• _WHAT THE TASK ASKS_: From the entries below, print exactly the span beginning with the line holding "Generated automatically by" and ending with the line holding "Set the doDictionaryFromContext", endpoints included, and skip any pictures.

PROVIDED RECORDS section start

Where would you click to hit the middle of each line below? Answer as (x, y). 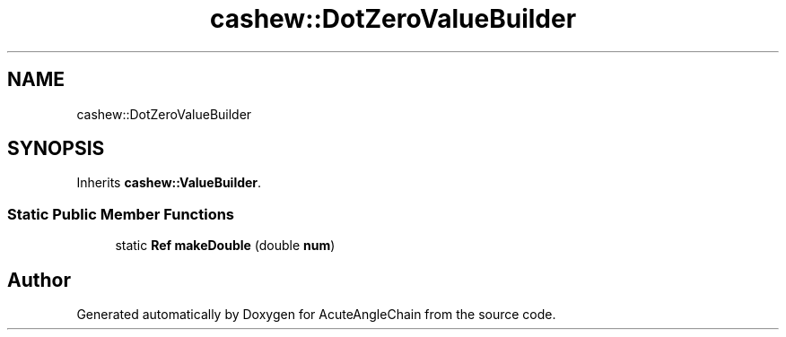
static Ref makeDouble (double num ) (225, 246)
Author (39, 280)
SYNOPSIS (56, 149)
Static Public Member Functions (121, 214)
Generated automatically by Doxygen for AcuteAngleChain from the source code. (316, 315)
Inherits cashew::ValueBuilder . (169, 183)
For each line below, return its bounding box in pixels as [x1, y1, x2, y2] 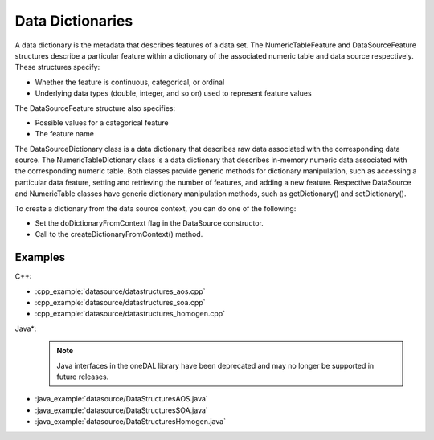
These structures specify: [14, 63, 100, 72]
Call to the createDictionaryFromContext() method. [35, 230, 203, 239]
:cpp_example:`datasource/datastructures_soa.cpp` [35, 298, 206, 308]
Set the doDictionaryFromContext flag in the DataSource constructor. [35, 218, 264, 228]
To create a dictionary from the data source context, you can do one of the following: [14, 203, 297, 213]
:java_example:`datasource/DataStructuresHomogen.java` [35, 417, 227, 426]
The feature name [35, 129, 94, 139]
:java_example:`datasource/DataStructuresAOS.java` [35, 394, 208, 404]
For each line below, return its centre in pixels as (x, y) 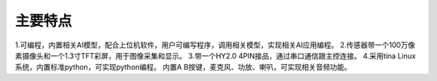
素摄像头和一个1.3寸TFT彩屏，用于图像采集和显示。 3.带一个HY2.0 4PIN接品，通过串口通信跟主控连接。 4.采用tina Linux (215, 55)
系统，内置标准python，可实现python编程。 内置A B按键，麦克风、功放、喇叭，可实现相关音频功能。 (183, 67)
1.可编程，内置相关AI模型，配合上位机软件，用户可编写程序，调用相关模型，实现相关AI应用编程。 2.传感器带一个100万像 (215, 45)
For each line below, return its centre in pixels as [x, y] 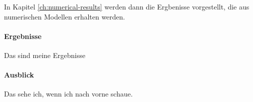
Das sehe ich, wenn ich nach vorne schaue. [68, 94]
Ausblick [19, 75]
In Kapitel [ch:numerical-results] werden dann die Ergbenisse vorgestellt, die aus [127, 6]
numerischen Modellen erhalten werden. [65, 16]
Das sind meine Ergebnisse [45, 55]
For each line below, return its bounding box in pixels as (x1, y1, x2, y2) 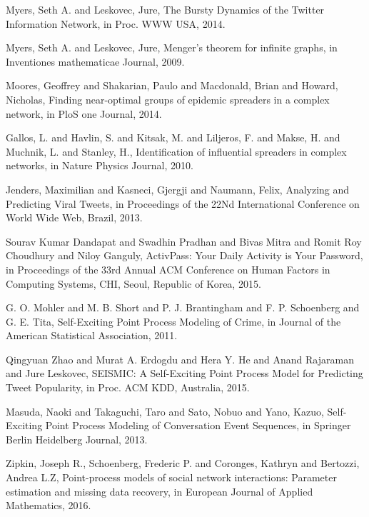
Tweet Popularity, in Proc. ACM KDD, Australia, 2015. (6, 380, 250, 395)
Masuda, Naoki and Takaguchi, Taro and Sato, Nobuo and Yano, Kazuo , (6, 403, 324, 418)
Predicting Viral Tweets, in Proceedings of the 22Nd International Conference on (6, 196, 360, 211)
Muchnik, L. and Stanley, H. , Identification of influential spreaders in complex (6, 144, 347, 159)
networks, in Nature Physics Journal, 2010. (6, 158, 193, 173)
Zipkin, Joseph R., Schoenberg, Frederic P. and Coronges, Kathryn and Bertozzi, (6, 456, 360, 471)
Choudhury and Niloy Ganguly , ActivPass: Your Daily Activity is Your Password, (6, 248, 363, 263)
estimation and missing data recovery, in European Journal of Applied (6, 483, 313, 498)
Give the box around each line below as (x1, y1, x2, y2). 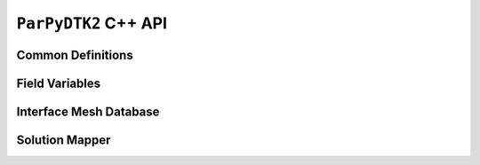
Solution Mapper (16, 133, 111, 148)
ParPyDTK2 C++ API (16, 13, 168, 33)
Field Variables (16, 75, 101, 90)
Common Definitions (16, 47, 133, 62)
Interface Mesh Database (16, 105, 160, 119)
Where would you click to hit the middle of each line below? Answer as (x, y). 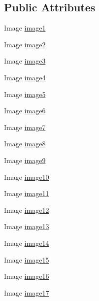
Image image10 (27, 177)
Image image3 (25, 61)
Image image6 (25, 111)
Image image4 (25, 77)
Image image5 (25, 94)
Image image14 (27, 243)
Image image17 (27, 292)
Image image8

PROVIDED RECORDS section end

• _RESPONSE BOX_:
Generated automatically by Doxygen for AcuteAngleChain from the source code. (316, 315)
Inherits cashew::ValueBuilder . (169, 183)
For each line below, return its bounding box in pixels as [x1, y1, x2, y2] 
These structures specify: [14, 63, 100, 72]
Call to the createDictionaryFromContext() method. [35, 230, 203, 239]
:cpp_example:`datasource/datastructures_soa.cpp` [35, 298, 206, 308]
Set the doDictionaryFromContext flag in the DataSource constructor. [35, 218, 264, 228]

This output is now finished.